The second part of Buzzard’s job is teaching; he gives undergraduate lectures and has one-to-one conversations with students. Especially during COVID, Buzzard had to teach online, and his university has recordings of all his lectures. So, what is left with is the one-to-one conversations. Will a LLM be able to replace Buzzard here? It would be easier to replace Buzzard in an ‘Introduction to proofs’ course (for first-year undergraduate students) than for a real manifolds course (for final-year undergraduate/first-year Master of Science students). What about supervising doctoral (PhD) students? How does a first-year PhD student find out the answer to questions such as “Does this claim, which is true for foos, also hold for generalised foos?” Students may ask more experienced PhD students/ask a post-doctoral fellow/ask their PhD advisor/ask Google/ask mathoverflow/try to work it out themselves. The answer may be standard, and it may be possible to find it in a standard textbook or by asking the PhD advisor.

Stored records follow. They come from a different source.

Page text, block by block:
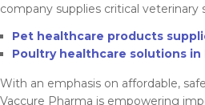
company supplies critical veterinary
Pet healthcare products
Poultry healthcare solutions in
With an emphasis on affordable,
Vaccure Pharma is empowering
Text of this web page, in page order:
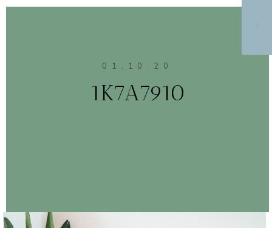
MENU
01.10.20
1K7A7910
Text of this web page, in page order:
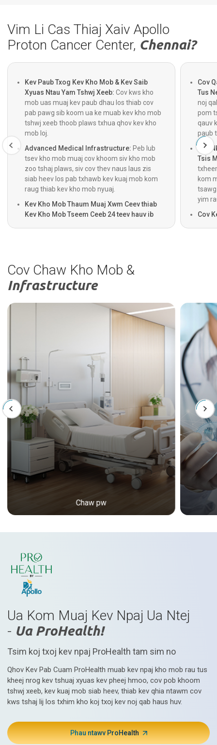
Vim Li Cas Thiaj Xaiv Apollo
Proton Cancer Center, Chennai?
Kev Paub Txog Kev Kho Mob & Kev Saib
Xyuas Ntau Yam Tshwj Xeeb: Cov kws kho
mob uas muaj kev paub dhau los thiab cov
pab pawg sib koom ua ke muab kev kho mob
tshwj xeeb thoob plaws txhua qhov kev kho
mob loj.
Advanced Medical Infrastructure: Peb lub
tsev kho mob muaj cov khoom siv kho mob
zoo tshaj plaws, siv cov thev naus laus zis
siab heev los pab txhawb kev kuaj mob kom
raug thiab kev kho mob nyuaj.
Kev Kho Mob Thaum Muaj Xwm Ceev thiab
Kev Kho Mob Tseem Ceeb 24 teev hauv ib
kev pabcuam tsheb thauj neeg mob 24 teev
rau kev saib xyuas sai.
Cov
Tus
noj
pom
qauv
paub
Kev
Tsis
kom
tsawg
yim
Cov
Cov Chaw Kho Mob &
Infrastructure
Chaw pw
Ua Kom Muaj Kev Npaj Ua Ntej
- Ua ProHealth!
Tsim koj txoj kev npaj ProHealth tam sim no
Qhov Kev Pab Cuam ProHealth muab kev npaj kho mob rau tus
kheej nrog kev tshuaj xyuas kev pheej hmoo, cov pob khoom
tshwj xeeb, kev kuaj mob siab heev, thiab kev qhia ntawm cov
kws tshaj lij los txhim kho koj txoj kev noj qab haus huv.
Phau ntawv ProHealth
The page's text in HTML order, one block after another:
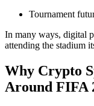
Tournament
In many ways, digital
attending the stadium
Why Crypto
Around FIFA
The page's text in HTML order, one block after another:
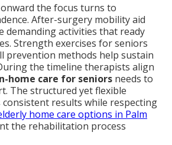
the focus turns to
After-surgery mobility aid
demanding activities that ready
Strength exercises for seniors
prevention methods help sustain
the timeline therapists align
home care for seniors needs to
The structured yet flexible
results while respecting
home care options in Palm
the rehabilitation process
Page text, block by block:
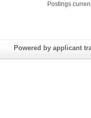
Postings
Powered by applicant
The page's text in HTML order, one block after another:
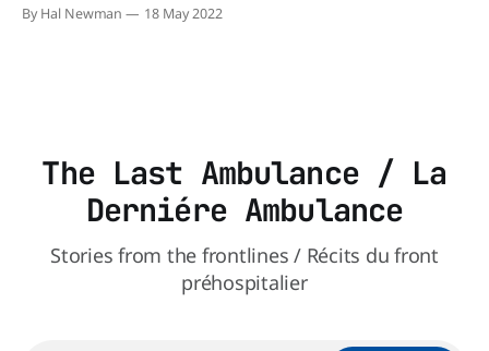
Globalnews.caOnly half of the scheduled paramedics were
By Hal Newman 18 May 2022
The Last Ambulance / La
Derniére Ambulance
Stories from the frontlines / Récits du front
préhospitalier
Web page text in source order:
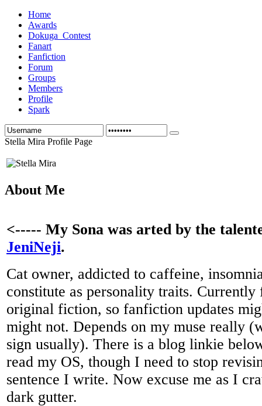
Home
Awards
Dokuga_Contest
Fanart
Fanfiction
Forum
Groups
Members
Profile
Spark
Stella Mira Profile Page
About Me
<----- My Sona was arted by the
JeniNeji.
Cat owner, addicted to caffeine,
constitute as personality traits. Currently
original fiction, so fanfiction updates
might not. Depends on my muse really
sign usually). There is a blog linkie
read my OS, though I need to stop
sentence I write. Now excuse me as I
dark gutter.
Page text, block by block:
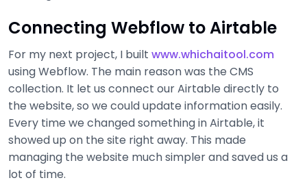
Connecting Webflow to Airtable
For my next project, I built www.whichaitool.com
using Webflow. The main reason was the CMS
collection. It let us connect our Airtable directly to
the website, so we could update information easily.
Every time we changed something in Airtable, it
showed up on the site right away. This made
managing the website much simpler and saved us a
lot of time.
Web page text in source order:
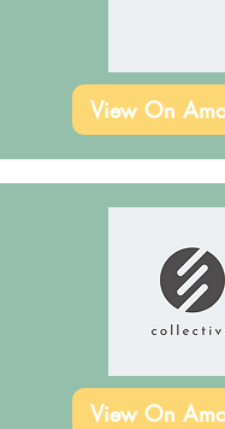
View On
View On
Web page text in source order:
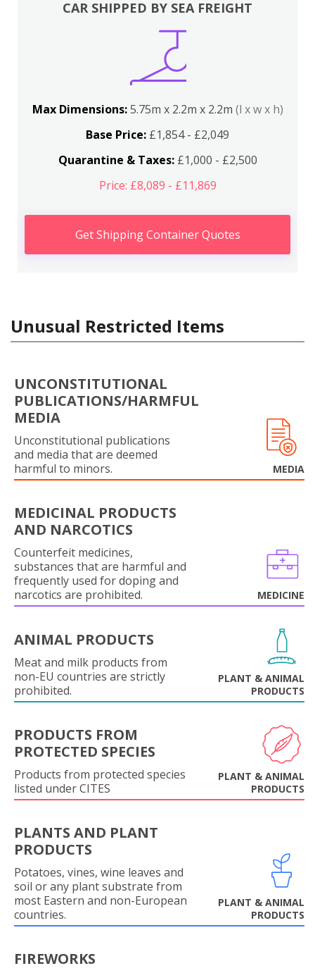
CAR SHIPPED BY SEA FREIGHT
Max Dimensions:5.75m x 2.2m x 2.2m (l x w x h)
Base Price: £1,854 - £2,049
Quarantine & Taxes:£1,000 - £2,500
Price: £8,089 - £11,869
Get Shipping Container Quotes
Unusual Restricted Items
UNCONSTITUTIONAL
PUBLICATIONS/HARMFUL
MEDIA
Unconstitutional publications
and media that are deemed
harmful to minors.
MEDIA
MEDICINAL PRODUCTS
AND NARCOTICS
Counterfeit medicines,
substances that are harmful and
frequently used for doping and
narcotics are prohibited.
MEDICINE
ANIMAL PRODUCTS
Meat and milk products from
non-EU countries are strictly
prohibited.
PLANT & ANIMAL
PRODUCTS
PRODUCTS FROM
PROTECTED SPECIES
Products from protected species
listed under CITES
PLANT & ANIMAL
PRODUCTS
PLANTS AND PLANT
PRODUCTS
Potatoes, vines, wine leaves and
soil or any plant substrate from
most Eastern and non-European
countries.
PLANT & ANIMAL
PRODUCTS
FIREWORKS
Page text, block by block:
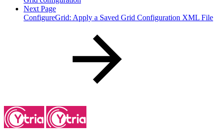
Next Page
ConfigureGrid: Apply a Saved Grid Configuration XML File
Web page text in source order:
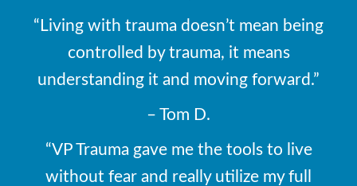
“Living with trauma doesn’t mean being
controlled by trauma, it means
understanding it and moving forward.”
– Tom D.
“VP Trauma gave me the tools to live
without fear and really utilize my full
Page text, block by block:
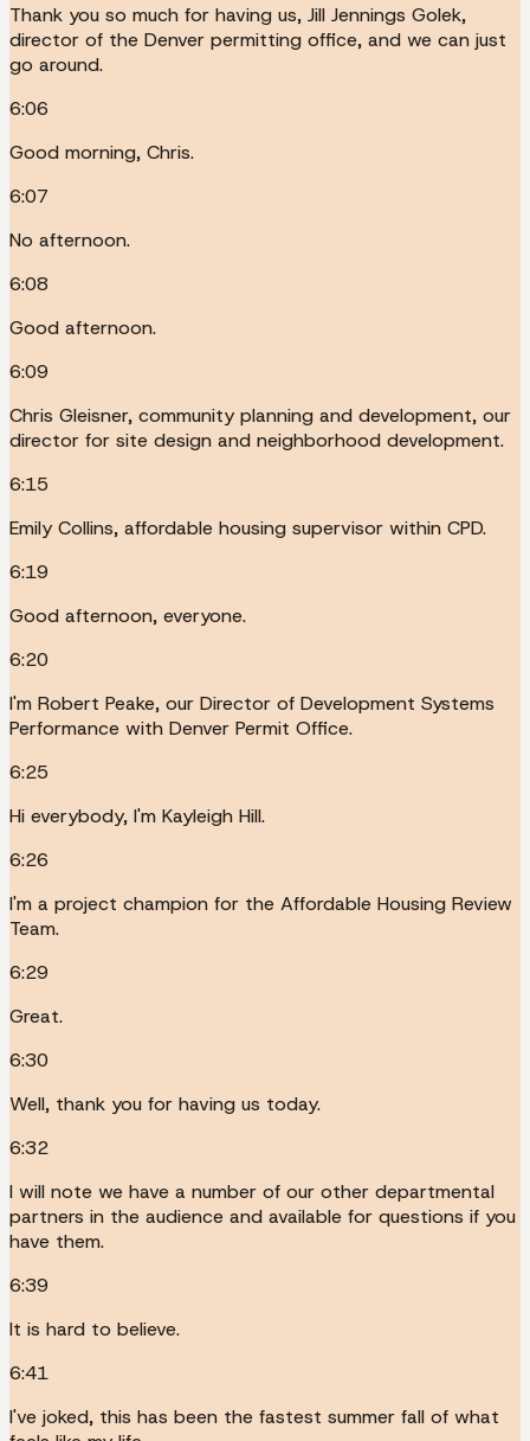
Thank you so much for having us, Jill Jennings Golek,
director of the Denver permitting office, and we can just
go around.
6:06
Good morning, Chris.
6:07
No afternoon.
6:08
Good afternoon.
6:09
Chris Gleisner, community planning and development, our
director for site design and neighborhood development.
6:15
Emily Collins, affordable housing supervisor within CPD.
6:19
Good afternoon, everyone.
6:20
I'm Robert Peake, our Director of Development Systems
Performance with Denver Permit Office.
6:25
Hi everybody, I'm Kayleigh Hill.
6:26
I'm a project champion for the Affordable Housing Review
Team.
6:29
Great.
6:30
Well, thank you for having us today.
6:32
I will note we have a number of our other departmental
partners in the audience and available for questions if you
have them.
6:39
It is hard to believe.
6:41
I've joked, this has been the fastest summer fall of what
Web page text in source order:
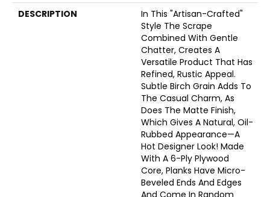
DESCRIPTION
In This "artisan-Crafted"
Style The Scrape
Combined With Gentle
Chatter, Creates A
Versatile Product That Has
Refined, Rustic Appeal.
Subtle Birch Grain Adds To
The Casual Charm, As
Does The Matte Finish,
Which Gives A Natural, Oil-
Rubbed Appearance—A
Hot Designer Look! Made
With A 6-Ply Plywood
Core, Planks Have Micro-
Beveled Ends And Edges
And Come In Random
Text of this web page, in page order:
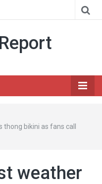
thong bikini as fans call
weather
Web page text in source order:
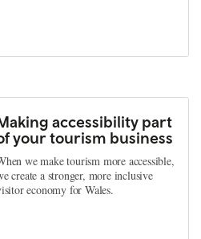
accessibility part
your tourism business
we make tourism more accessible,
create a stronger, more inclusive
economy for Wales.
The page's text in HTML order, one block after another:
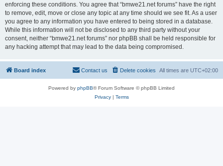
enforcing these conditions. You agree that “bmwe21.net forums” have the right
to remove, edit, move or close any topic at any time should we see fit. As a user
you agree to any information you have entered to being stored in a database.
While this information will not be disclosed to any third party without your
consent, neither “bmwe21.net forums” nor phpBB shall be held responsible for
any hacking attempt that may lead to the data being compromised.
Board index All times are UTC+02:00
Delete cookies
Contact us
Powered by phpBB® Forum Software © phpBB Limited
Privacy| Terms
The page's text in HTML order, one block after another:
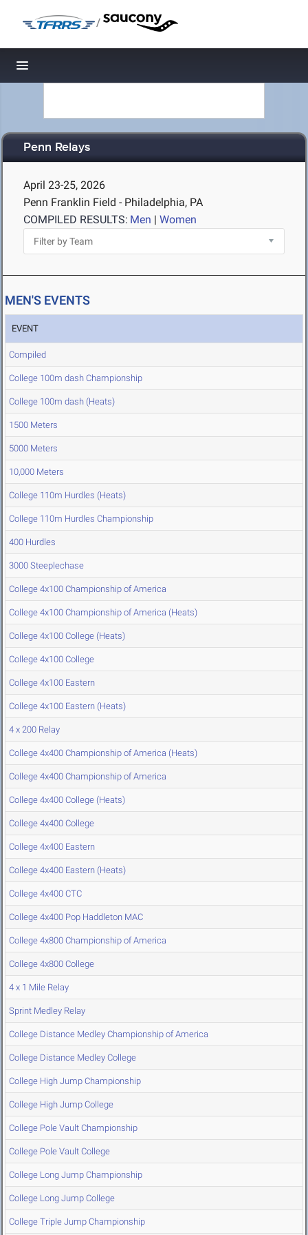
/
Toggle navigation
Penn Relays
April 23-25, 2026
Penn Franklin Field - Philadelphia, PA
COMPILED RESULTS: Men | Women
MEN'S EVENTS
EVENT
Compiled
College 100m dash Championship
College 100m dash (Heats)
1500 Meters
5000 Meters
10,000 Meters
College 110m Hurdles (Heats)
College 110m Hurdles Championship
400 Hurdles
3000 Steeplechase
College 4x100 Championship of America
College 4x100 Championship of America (Heats)
College 4x100 College (Heats)
College 4x100 College
College 4x100 Eastern
College 4x100 Eastern (Heats)
4 x 200 Relay
College 4x400 Championship of America (Heats)
College 4x400 Championship of America
College 4x400 College (Heats)
College 4x400 College
College 4x400 Eastern
College 4x400 Eastern (Heats)
College 4x400 CTC
College 4x400 Pop Haddleton MAC
College 4x800 Championship of America
College 4x800 College
4 x 1 Mile Relay
Sprint Medley Relay
College Distance Medley Championship of America
College Distance Medley College
College High Jump Championship
College High Jump College
College Pole Vault Championship
College Pole Vault College
College Long Jump Championship
College Long Jump College
College Triple Jump Championship
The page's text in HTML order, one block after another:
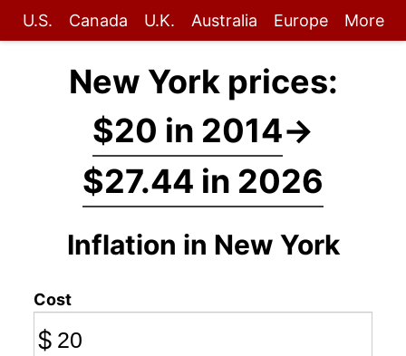
U.S. Canada U.K. Australia Europe More
New York prices:
$20 in 2014→
$27.44 in 2026
Inflation in New York
Cost
$
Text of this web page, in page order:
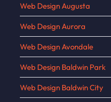
Web Design Augusta
Web Design Aurora
Web Design Avondale
Web Design Baldwin Park
Web Design Baldwin City
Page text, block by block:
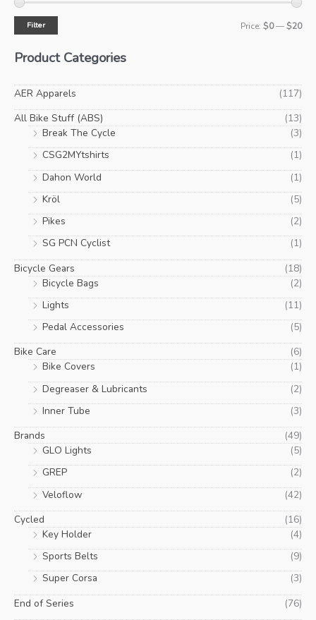
M
p
i
M
p
i
Filter Price: $0—$20
Product Categories
AER Apparels
(117)
All Bike Stuff (ABS)
(13)
Break The Cycle
(3)
CSG2MYtshirts
(1)
Dahon World
(1)
Kröl
(5)
Pikes
(2)
SG PCN Cyclist
(1)
Bicycle Gears
(18)
Bicycle Bags
(2)
Lights
(11)
Pedal Accessories
(5)
Bike Care
(6)
Bike Covers
(1)
Degreaser & Lubricants
(2)
Inner Tube
(3)
Brands
(49)
GLO Lights
(5)
GREP
(2)
Veloflow
(42)
Cycled
(16)
Key Holder
(4)
Sports Belts
(9)
Super Corsa
(3)
End of Series
(76)
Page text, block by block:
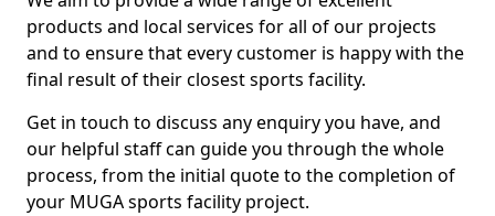
products and local services for all of our projects
and to ensure that every customer is happy with the
final result of their closest sports facility.
Get in touch to discuss any enquiry you have, and
our helpful staff can guide you through the whole
process, from the initial quote to the completion of
your MUGA sports facility project.
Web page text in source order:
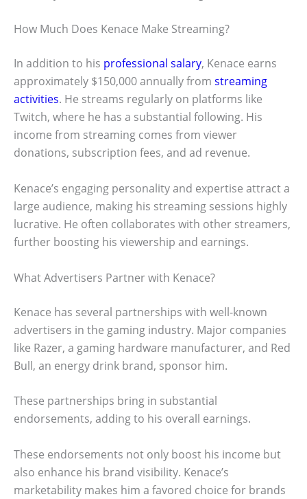
How Much Does Kenace Make Streaming?
In addition to his professional salary, Kenace earns
approximately $150,000 annually from streaming
activities. He streams regularly on platforms like
Twitch, where he has a substantial following. His
income from streaming comes from viewer
donations, subscription fees, and ad revenue.
Kenace’s engaging personality and expertise attract a
large audience, making his streaming sessions highly
lucrative. He often collaborates with other streamers,
further boosting his viewership and earnings.
What Advertisers Partner with Kenace?
Kenace has several partnerships with well-known
advertisers in the gaming industry. Major companies
like Razer, a gaming hardware manufacturer, and Red
Bull, an energy drink brand, sponsor him.
These partnerships bring in substantial
endorsements, adding to his overall earnings.
These endorsements not only boost his income but
also enhance his brand visibility. Kenace’s
marketability makes him a favored choice for brands

Buzzard says that if LLMs cannot solve this kind of task, then they cannot prove interesting new theorems. ITPs can be used to help make such a system, where the backend can have a big database of formalised theorems and counterexamples. We already have counterexamples and hammers (tools that put theorems together), and a human-friendly front end. The current problem is the lack of a database of modern results in pure mathematics in a form understandable by an ITP. This is a problem because computers cannot read human literature! Right now, LLMs struggle to read human proofs and translate them into Lean. However, they are getting very good at translating theorem statements.
In summary, Buzzard says that he is not scared of being replaced by a machine right now. However, writing code in interactive theorem provers that correspond to proofs of hard theorems is fun, and may also be important. He suggests the following to such enthusiasts: “Choose a mathematical statement or proof you want to formalise and ask an expert how to do it or where to get help.”